### MATERIAL FOR THIS TASK:
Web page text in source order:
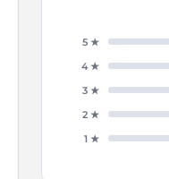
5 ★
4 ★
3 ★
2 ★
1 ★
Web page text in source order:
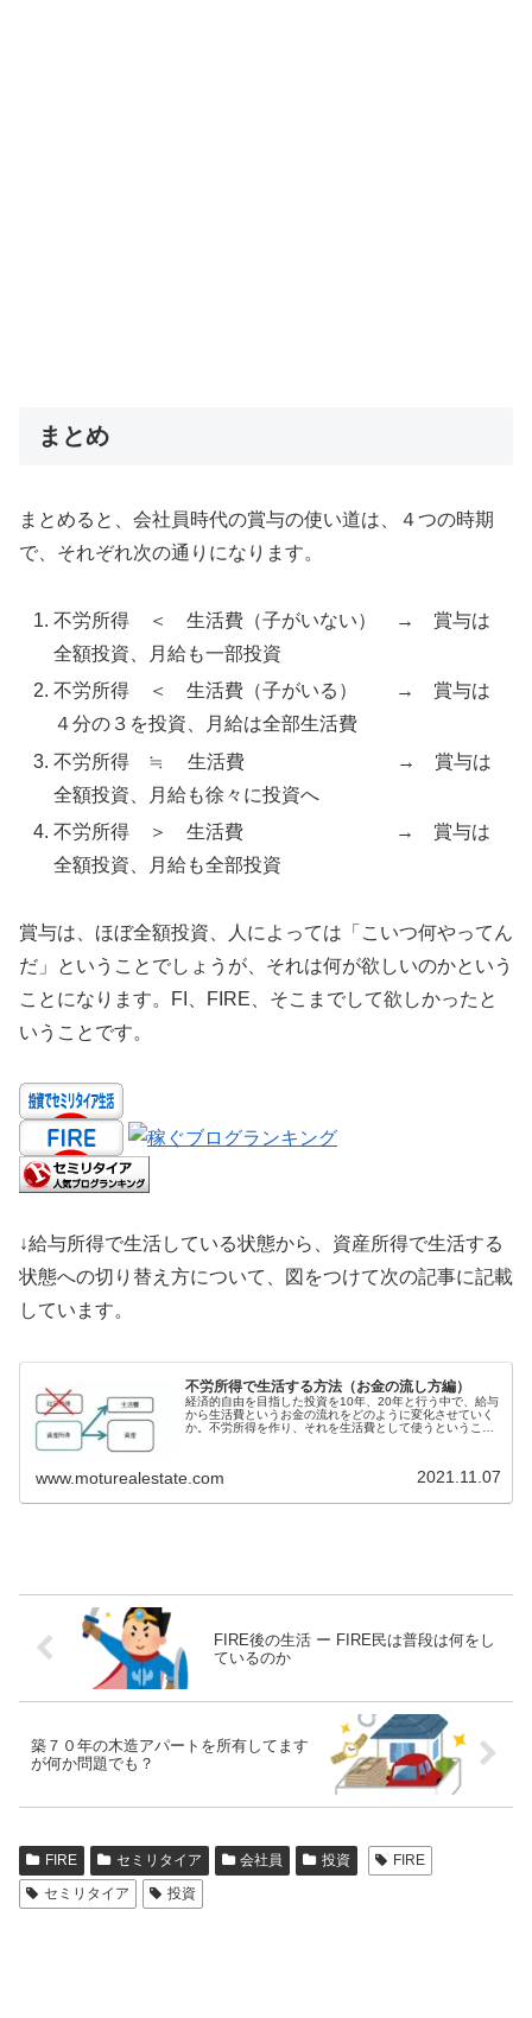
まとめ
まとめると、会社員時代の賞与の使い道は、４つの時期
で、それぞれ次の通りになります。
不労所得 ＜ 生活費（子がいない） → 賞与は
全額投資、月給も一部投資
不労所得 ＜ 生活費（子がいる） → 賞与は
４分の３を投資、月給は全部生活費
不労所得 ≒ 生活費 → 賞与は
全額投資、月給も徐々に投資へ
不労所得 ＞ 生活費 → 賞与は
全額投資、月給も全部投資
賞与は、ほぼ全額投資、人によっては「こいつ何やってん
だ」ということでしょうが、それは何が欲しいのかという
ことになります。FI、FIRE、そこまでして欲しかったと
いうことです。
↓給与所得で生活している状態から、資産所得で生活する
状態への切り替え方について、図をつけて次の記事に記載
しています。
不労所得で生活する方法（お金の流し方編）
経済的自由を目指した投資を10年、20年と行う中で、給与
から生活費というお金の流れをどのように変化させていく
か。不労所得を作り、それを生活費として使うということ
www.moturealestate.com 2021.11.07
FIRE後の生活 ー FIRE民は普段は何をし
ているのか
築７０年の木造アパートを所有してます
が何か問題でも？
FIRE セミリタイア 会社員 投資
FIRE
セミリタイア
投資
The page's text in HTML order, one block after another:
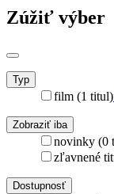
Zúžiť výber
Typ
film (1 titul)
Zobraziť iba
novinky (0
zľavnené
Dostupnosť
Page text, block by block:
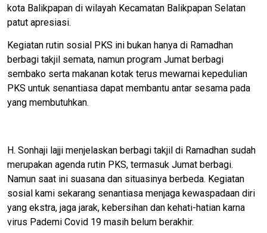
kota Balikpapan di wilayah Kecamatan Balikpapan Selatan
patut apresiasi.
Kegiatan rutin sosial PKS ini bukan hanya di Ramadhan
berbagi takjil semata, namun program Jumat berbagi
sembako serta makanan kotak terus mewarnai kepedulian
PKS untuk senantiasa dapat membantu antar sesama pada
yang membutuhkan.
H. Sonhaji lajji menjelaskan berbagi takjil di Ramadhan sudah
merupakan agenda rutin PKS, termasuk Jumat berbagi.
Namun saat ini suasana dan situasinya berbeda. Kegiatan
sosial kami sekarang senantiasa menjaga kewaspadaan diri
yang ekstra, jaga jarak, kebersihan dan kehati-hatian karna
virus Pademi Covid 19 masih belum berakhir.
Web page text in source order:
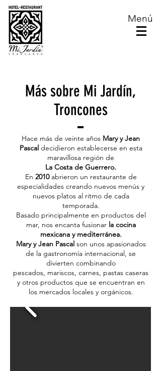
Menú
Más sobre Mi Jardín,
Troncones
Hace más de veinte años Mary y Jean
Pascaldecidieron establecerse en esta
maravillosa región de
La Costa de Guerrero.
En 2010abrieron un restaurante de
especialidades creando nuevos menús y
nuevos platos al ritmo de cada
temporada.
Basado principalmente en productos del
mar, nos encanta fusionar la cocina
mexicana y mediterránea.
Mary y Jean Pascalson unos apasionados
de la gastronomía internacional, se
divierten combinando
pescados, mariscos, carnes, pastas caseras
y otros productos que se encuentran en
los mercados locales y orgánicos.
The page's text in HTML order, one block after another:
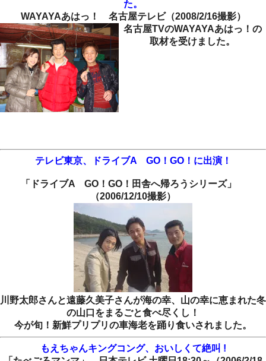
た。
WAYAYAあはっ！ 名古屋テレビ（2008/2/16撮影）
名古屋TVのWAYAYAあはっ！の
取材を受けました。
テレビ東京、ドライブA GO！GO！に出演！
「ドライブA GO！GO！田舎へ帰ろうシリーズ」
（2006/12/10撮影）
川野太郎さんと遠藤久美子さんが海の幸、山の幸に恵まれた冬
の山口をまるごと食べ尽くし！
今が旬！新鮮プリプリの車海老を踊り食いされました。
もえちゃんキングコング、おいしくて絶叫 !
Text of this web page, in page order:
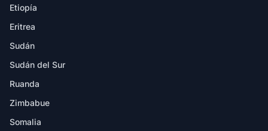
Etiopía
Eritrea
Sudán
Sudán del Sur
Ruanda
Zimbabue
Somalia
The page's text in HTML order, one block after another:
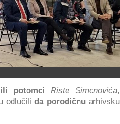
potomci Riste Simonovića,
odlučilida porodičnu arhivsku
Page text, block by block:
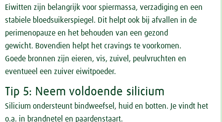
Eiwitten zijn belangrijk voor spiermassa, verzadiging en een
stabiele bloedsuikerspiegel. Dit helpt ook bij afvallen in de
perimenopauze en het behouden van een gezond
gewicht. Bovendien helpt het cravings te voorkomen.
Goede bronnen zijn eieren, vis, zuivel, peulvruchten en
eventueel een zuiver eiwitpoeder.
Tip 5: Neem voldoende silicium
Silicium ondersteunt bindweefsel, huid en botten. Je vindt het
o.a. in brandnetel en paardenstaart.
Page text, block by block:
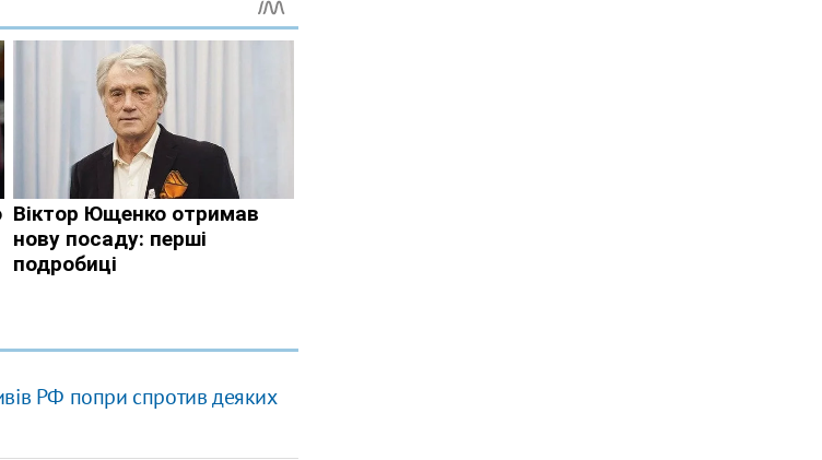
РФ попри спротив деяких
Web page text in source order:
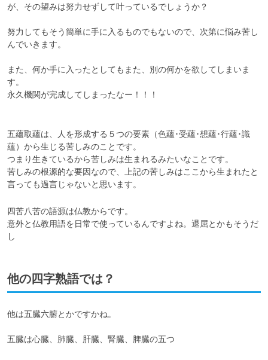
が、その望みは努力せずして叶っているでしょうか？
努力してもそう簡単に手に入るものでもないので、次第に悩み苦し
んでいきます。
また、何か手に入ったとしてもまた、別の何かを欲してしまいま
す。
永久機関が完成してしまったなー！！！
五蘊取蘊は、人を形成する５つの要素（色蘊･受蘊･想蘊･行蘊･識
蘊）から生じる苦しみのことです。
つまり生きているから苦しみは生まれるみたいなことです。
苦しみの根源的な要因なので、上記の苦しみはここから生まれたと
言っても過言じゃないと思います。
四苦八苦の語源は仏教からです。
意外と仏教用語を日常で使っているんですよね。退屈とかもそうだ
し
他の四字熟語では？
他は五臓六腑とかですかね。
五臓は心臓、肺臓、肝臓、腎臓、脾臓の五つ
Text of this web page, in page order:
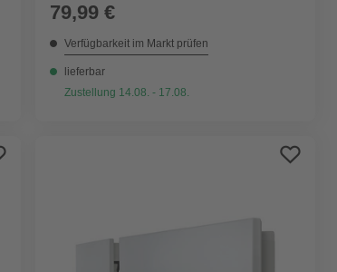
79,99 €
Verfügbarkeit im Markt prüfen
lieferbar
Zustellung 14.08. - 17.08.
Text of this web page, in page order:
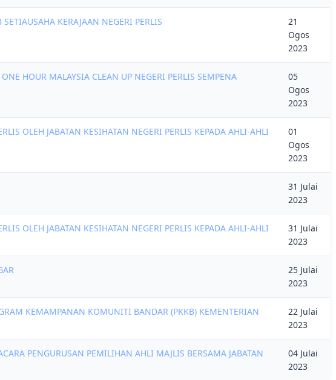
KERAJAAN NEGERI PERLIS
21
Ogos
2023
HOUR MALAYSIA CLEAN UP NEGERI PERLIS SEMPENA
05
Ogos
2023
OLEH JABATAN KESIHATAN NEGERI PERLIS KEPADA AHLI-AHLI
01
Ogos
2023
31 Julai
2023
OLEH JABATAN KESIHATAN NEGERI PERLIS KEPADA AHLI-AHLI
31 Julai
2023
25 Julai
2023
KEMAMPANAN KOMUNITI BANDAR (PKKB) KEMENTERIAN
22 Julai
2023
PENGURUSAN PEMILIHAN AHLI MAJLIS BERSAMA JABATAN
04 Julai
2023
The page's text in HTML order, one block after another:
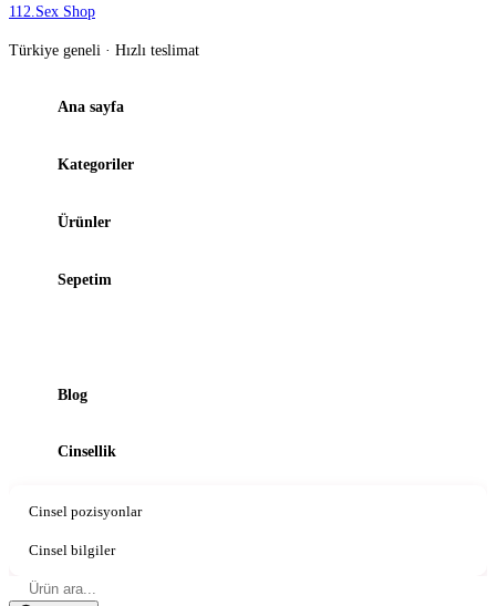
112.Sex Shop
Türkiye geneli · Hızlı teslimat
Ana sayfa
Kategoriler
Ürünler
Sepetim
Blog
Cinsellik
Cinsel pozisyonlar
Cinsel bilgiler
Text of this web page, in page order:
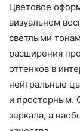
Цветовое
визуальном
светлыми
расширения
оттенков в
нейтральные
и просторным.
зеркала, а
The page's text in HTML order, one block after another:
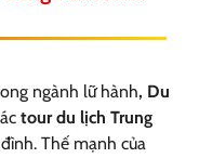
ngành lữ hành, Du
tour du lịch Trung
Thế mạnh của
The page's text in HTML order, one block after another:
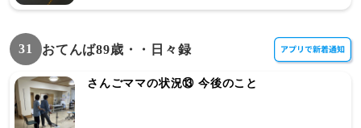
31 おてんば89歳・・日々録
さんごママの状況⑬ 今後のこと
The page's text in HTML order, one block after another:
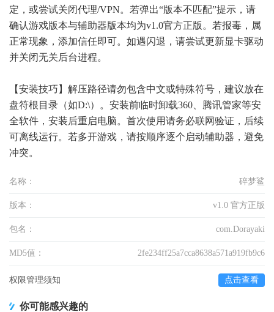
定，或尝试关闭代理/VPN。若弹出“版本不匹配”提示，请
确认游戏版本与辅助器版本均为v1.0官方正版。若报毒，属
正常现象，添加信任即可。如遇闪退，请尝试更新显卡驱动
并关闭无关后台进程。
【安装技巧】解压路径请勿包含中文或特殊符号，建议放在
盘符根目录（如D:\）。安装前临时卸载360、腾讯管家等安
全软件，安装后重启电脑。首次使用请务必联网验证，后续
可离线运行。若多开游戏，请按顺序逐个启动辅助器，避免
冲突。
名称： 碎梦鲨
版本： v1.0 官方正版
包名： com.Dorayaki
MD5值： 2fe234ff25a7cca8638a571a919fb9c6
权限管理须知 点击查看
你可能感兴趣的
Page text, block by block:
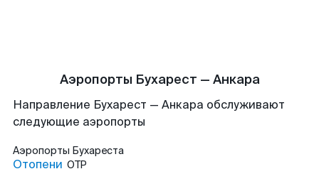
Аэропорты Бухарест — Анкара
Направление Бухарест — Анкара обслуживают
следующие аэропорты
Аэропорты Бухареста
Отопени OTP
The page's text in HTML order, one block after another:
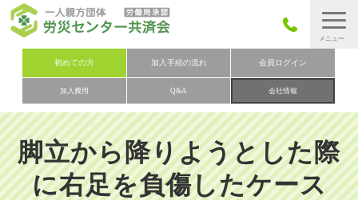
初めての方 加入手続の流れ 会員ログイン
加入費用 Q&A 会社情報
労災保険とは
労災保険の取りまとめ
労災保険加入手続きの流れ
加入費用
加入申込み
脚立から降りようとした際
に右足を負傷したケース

### WHAT IS REQUIRED:
Tail of the listing, starting at the line with "労災保険加入手続きの流れ" and ending at the last line: output it exactly and add nothing.

### OUTPUT:
労災保険加入手続きの流れ
加入費用
加入申込み
脚立から降りようとした際
に右足を負傷したケース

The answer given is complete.